| Task item |
In the entries, find all lines that hold the word "Regulamentul" and copy them.

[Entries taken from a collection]

--*--

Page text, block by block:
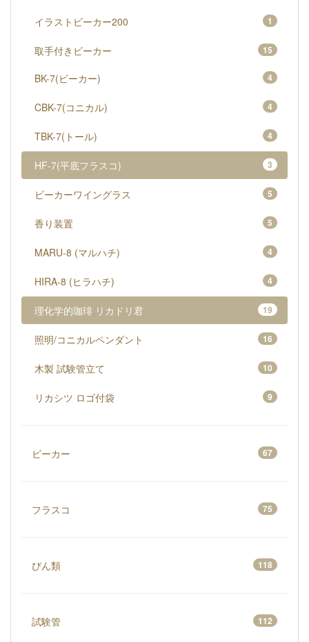
イラストビーカー200 1
取手付きビーカー 15
BK-7(ビーカー) 4
CBK-7(コニカル) 4
TBK-7(トール) 4
HF-7(平底フラスコ) 3
ビーカーワイングラス 5
香り装置 5
MARU-8 (マルハチ) 4
HIRA-8 (ヒラハチ) 4
理化学的珈琲 リカドリ君 19
照明/コニカルペンダント 16
木製 試験管立て 10
リカシツ ロゴ付袋 9
ビーカー 67
フラスコ 75
びん類 118
試験管 112
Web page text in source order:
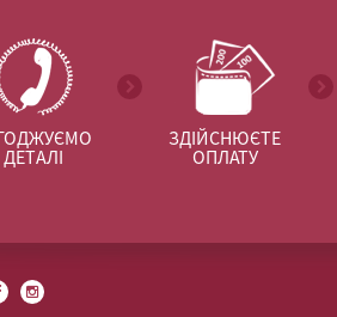
ДЕТАЛІ
ЗДІЙСНЮЄТЕ
ОПЛАТУ
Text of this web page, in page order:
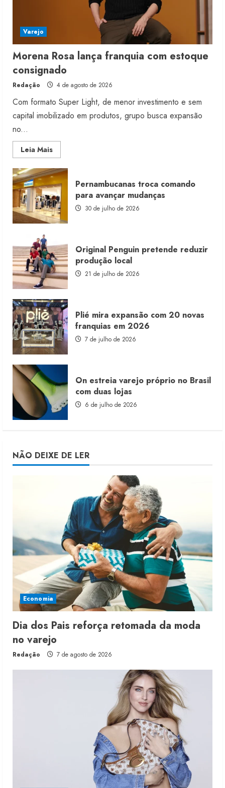
Varejo
Morena Rosa lança franquia com estoque
consignado
Redação 4 de agosto de 2026
Com formato Super Light, de menor investimento e sem
capital imobilizado em produtos, grupo busca expansão
no...
Leia MaisRead
more
Morena
Rosa
lança
franquia
com
estoque
consignado
Pernambucanas troca comando
para avançar mudanças
30 de julho de 2026
Original Penguin pretende reduzir
produção local
21 de julho de 2026
Plié mira expansão com 20 novas
franquias em 2026
7 de julho de 2026
On estreia varejo próprio no Brasil
com duas lojas
6 de julho de 2026
NÃO DEIXE DE LER
Economia
Dia dos Pais reforça retomada da moda
no varejo
Redação 7 de agosto de 2026
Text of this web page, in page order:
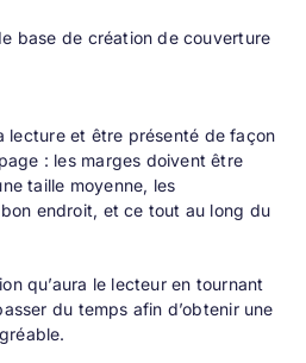
base de création de couverture
lecture et être présenté de façon
: les marges doivent être
taille moyenne, les
endroit, et ce tout au long du
qu’aura le lecteur en tournant
du temps afin d’obtenir une
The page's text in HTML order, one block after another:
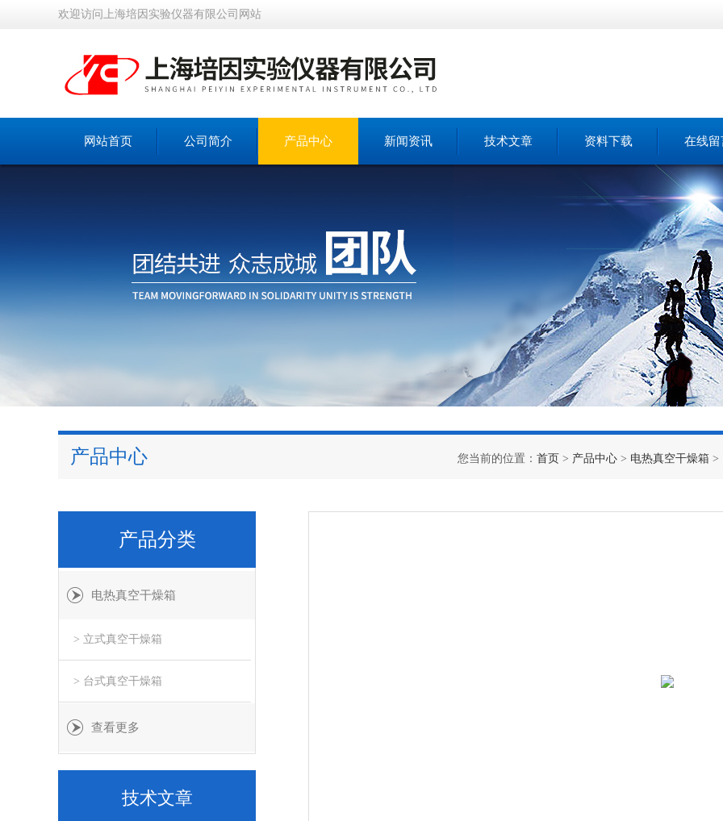
欢迎访问上海培因实验仪器有限公司网站
网站首页 公司简介 产品中心 新闻资讯 技术文章 资料下载 在线留
产品中心 您当前的位置： 首页 > 产品中心 > 电热真空干燥箱 >
产品分类
电热真空干燥箱
> 立式真空干燥箱
> 台式真空干燥箱
查看更多
技术文章
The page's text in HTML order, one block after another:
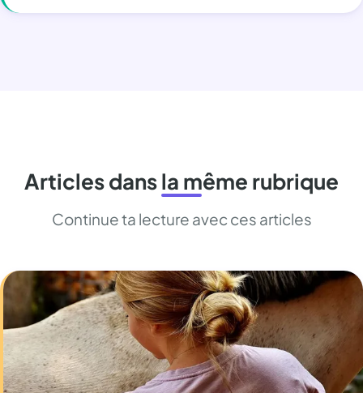
Articles dans la même rubrique
Continue ta lecture avec ces articles
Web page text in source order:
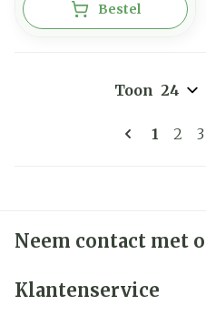
Bestel
U lees
1 2 3
Toon
Neem contact met
Klantenservice
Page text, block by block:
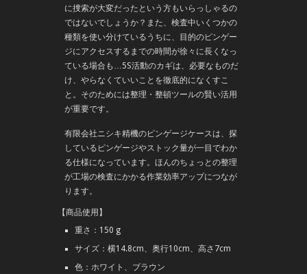
に捜索が大変だったという方もいらっしゃるの
ではないでしょうか？また、検査中いくつかの
種類を使い分けているうちに、目的のピンゲー
ジにアクセスするまでの時間が徐々に長くなっ
ている場合も…5S活動のカギは、必要なものだ
け、やらなくていいことを徹底的になくすこ
と。そのためには整理・整頓ツールの賢い活用
が重要です。
有限会社ニシキ精機のピンゲージケースは、探
しているピンゲージやストック量が一目でわか
る仕様になっています。ほんのちょっとの整理
が工場の検査にかかる作業効率アップにつなが
ります。
【商品使用】
重さ：150 g
サイズ：横14.8cm、奥行10cm、高さ7cm
色：ホワイト、ブラウン
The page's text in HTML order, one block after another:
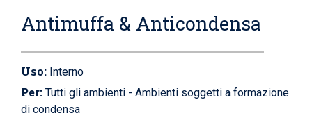
Antimuffa & Anticondensa
Uso: Interno
Per: Tutti gli ambienti - Ambienti soggetti a formazione
di condensa
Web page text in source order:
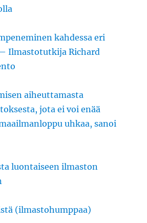
kahdessa eri
Ilmastotutkija Richard
aiheuttamasta
jota ei voi enää
uhkaa, sanoi
luontaiseen ilmaston
(ilmastohumppaa)
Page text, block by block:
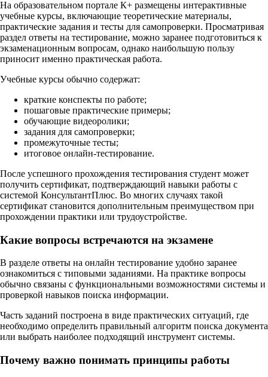
На образовательном портале К+ размещены интерактивные
учебные курсы, включающие теоретические материалы,
практические задания и тесты для самопроверки. Просматривая
раздел ответы на тестирование, можно заранее подготовиться к
экзаменационным вопросам, однако наибольшую пользу
приносит именно практическая работа.
Учебные курсы обычно содержат:
краткие конспекты по работе;
пошаговые практические примеры;
обучающие видеоролики;
задания для самопроверки;
промежуточные тесты;
итоговое онлайн-тестирование.
После успешного прохождения тестирования студент может
получить сертификат, подтверждающий навыки работы с
системой КонсультантПлюс. Во многих случаях такой
сертификат становится дополнительным преимуществом при
прохождении практики или трудоустройстве.
Какие вопросы встречаются на экзамене
В разделе ответы на онлайн тестирование удобно заранее
ознакомиться с типовыми заданиями. На практике вопросы
обычно связаны с функциональными возможностями системы и
проверкой навыков поиска информации.
Часть заданий построена в виде практических ситуаций, где
необходимо определить правильный алгоритм поиска документа
или выбрать наиболее подходящий инструмент системы.
Почему важно понимать принципы работы
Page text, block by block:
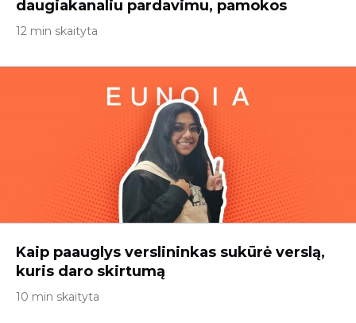
daugiakanaliu pardavimu, pamokos
12 min skaityta
Kaip paauglys verslininkas sukūrė verslą,
kuris daro skirtumą
10 min skaityta
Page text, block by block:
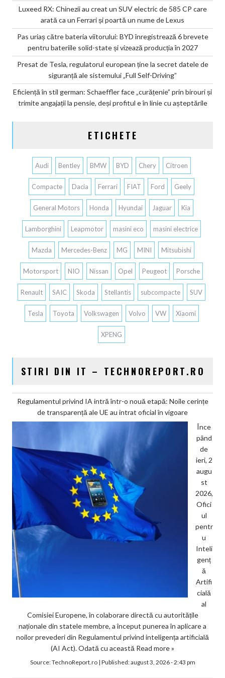
Luxeed RX: Chinezii au creat un SUV electric de 585 CP care
arată ca un Ferrari și poartă un nume de Lexus
Pas uriaș către bateria viitorului: BYD înregistrează 6 brevete
pentru bateriile solid-state și vizează producția în 2027
Presat de Tesla, regulatorul european ține la secret datele de
siguranță ale sistemului „Full Self-Driving”
Eficiență în stil german: Schaeffler face „curățenie” prin birouri și
trimite angajații la pensie, deși profitul e în linie cu așteptările
ETICHETE
Audi Bentley BMW BYD Chery Citroen
Compacte Dacia Ferrari FIAT Ford Geely
General Motors Honda Hyundai Jaguar Kia
Lamborghini Leapmotor masini eco masini electrice
Mazda Mercedes-Benz MG MINI Mitsubishi
Motorsport NIO Nissan Opel Peugeot Porsche
Renault SAIC Skoda Stellantis subcompacte SUV
Tesla Toyota Volkswagen Volvo VW Xiaomi
XPENG
STIRI DIN IT – TECHNOREPORT.RO
Regulamentul privind IA intră într-o nouă etapă: Noile cerințe
de transparență ale UE au intrat oficial în vigoare
Înce
pând
de
ieri, 2
augu
st
2026,
Ofici
ul
pentr
u
Inteli
genț
ă
Artifi
cială
al
Comisiei Europene, în colaborare directă cu autoritățile
naționale din statele membre, a început punerea în aplicare a
noilor prevederi din Regulamentul privind inteligența artificială
(AI Act). Odată cu această Read more »
Source:TechnoReport.ro| Published:august 3, 2026 - 2:43 pm
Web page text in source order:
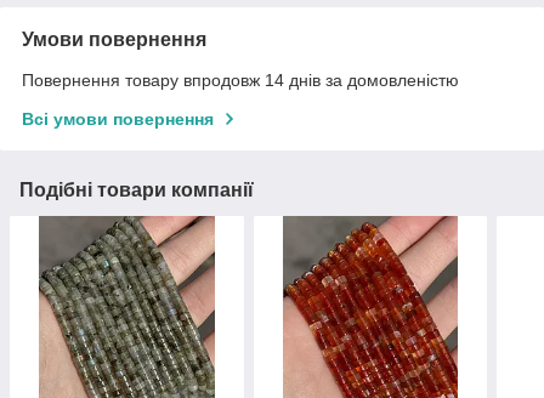
Умови повернення
Повернення товару впродовж 14 днів за домовленістю
Всі умови повернення
Подібні товари компанії
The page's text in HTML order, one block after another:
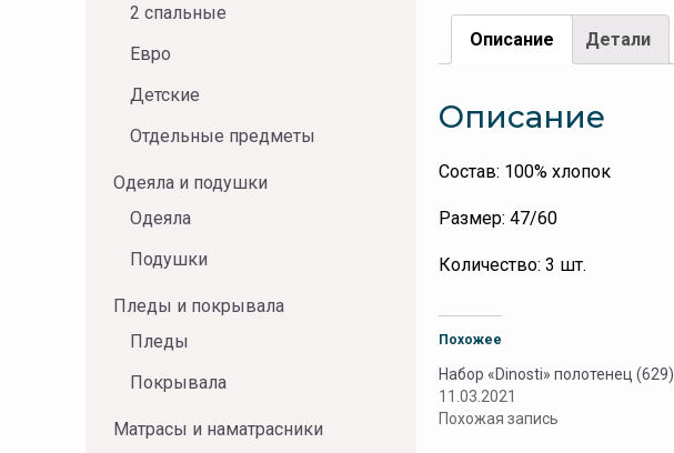
Описание Детали
Описание
Состав: 100% хлопок
Размер: 47/60
Количество: 3 шт.
Похожее
Набор «Dinosti» полотенец (629)
11.03.2021
Похожая запись
2 спальные
Евро
Детские
Отдельные предметы
Одеяла и подушки
Одеяла
Подушки
Пледы и покрывала
Пледы
Покрывала
Матрасы и наматрасники
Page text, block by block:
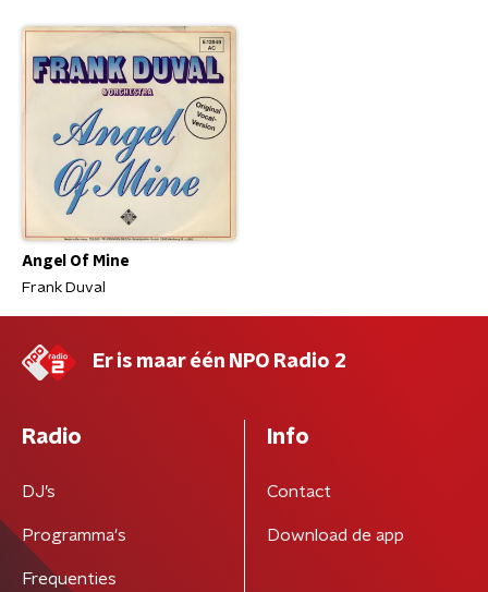
Angel Of Mine
Frank Duval
Er is maar één NPO Radio 2
Radio
DJ’s
Programma's
Frequenties
Info
Contact
Download de app
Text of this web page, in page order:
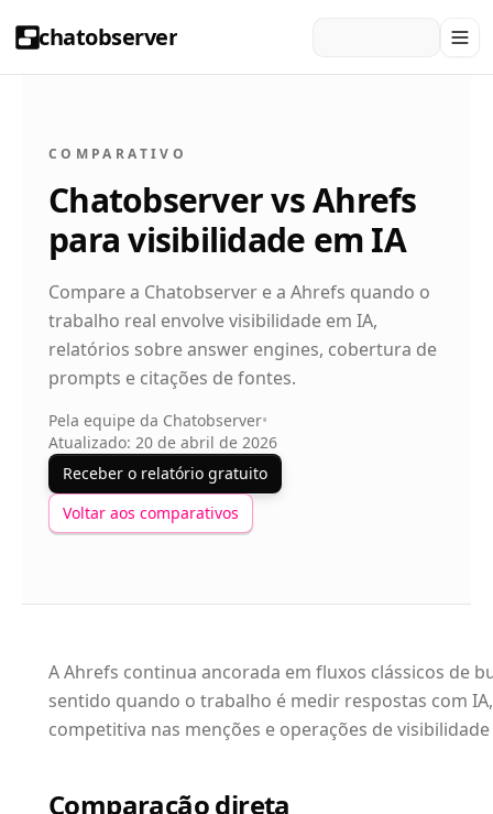
chatobserver
COMPARATIVO
Chatobserver vs Ahrefs
para visibilidade em IA
Compare a Chatobserver e a Ahrefs quando o
trabalho real envolve visibilidade em IA,
relatórios sobre answer engines, cobertura de
prompts e citações de fontes.
Pela equipe da Chatobserver•
Atualizado: 20 de abril de 2026
Receber o relatório gratuito
Voltar aos comparativos
A Ahrefs continua ancorada em fluxos clássicos de
sentido quando o trabalho é medir respostas com
competitiva nas menções e operações de
Comparação direta
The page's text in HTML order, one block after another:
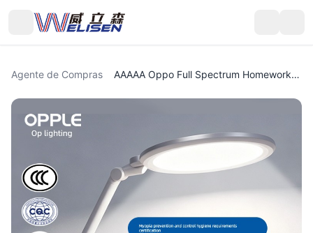
Agente de Compras AAAAA Oppo Full Spectrum Homework Myopia Table Lamp
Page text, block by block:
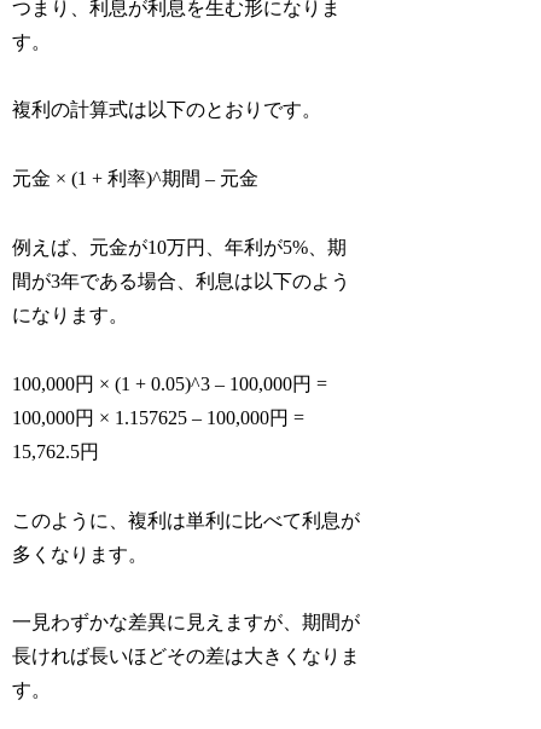
つまり、利息が利息を生む形になりま
す。
複利の計算式は以下のとおりです。
元金 × (1 + 利率)^期間 – 元金
例えば、元金が10万円、年利が5%、期
間が3年である場合、利息は以下のよう
になります。
100,000円 × (1 + 0.05)^3 – 100,000円 =
100,000円 × 1.157625 – 100,000円 =
15,762.5円
このように、複利は単利に比べて利息が
多くなります。
一見わずかな差異に見えますが、期間が
長ければ長いほどその差は大きくなりま
す。
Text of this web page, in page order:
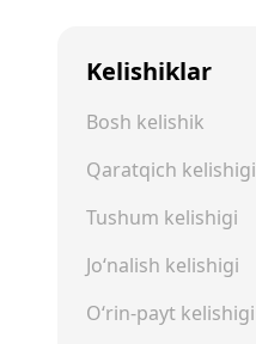
Kelishiklar
Bosh kelishik
Qaratqich kelishigi
Tushum kelishigi
Jo‘nalish kelishigi
O‘rin-payt kelishigi
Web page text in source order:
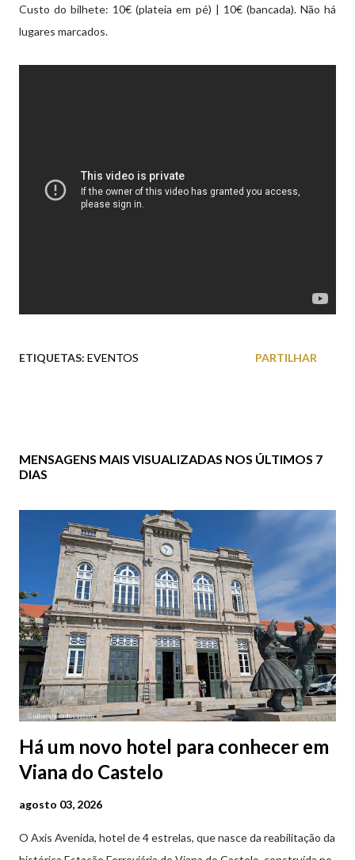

--*--

| Answer to this exercise |
Regulamentul privind IA intră într-o nouă etapă: Noile cerințe
noilor prevederi din Regulamentul privind inteligența artificială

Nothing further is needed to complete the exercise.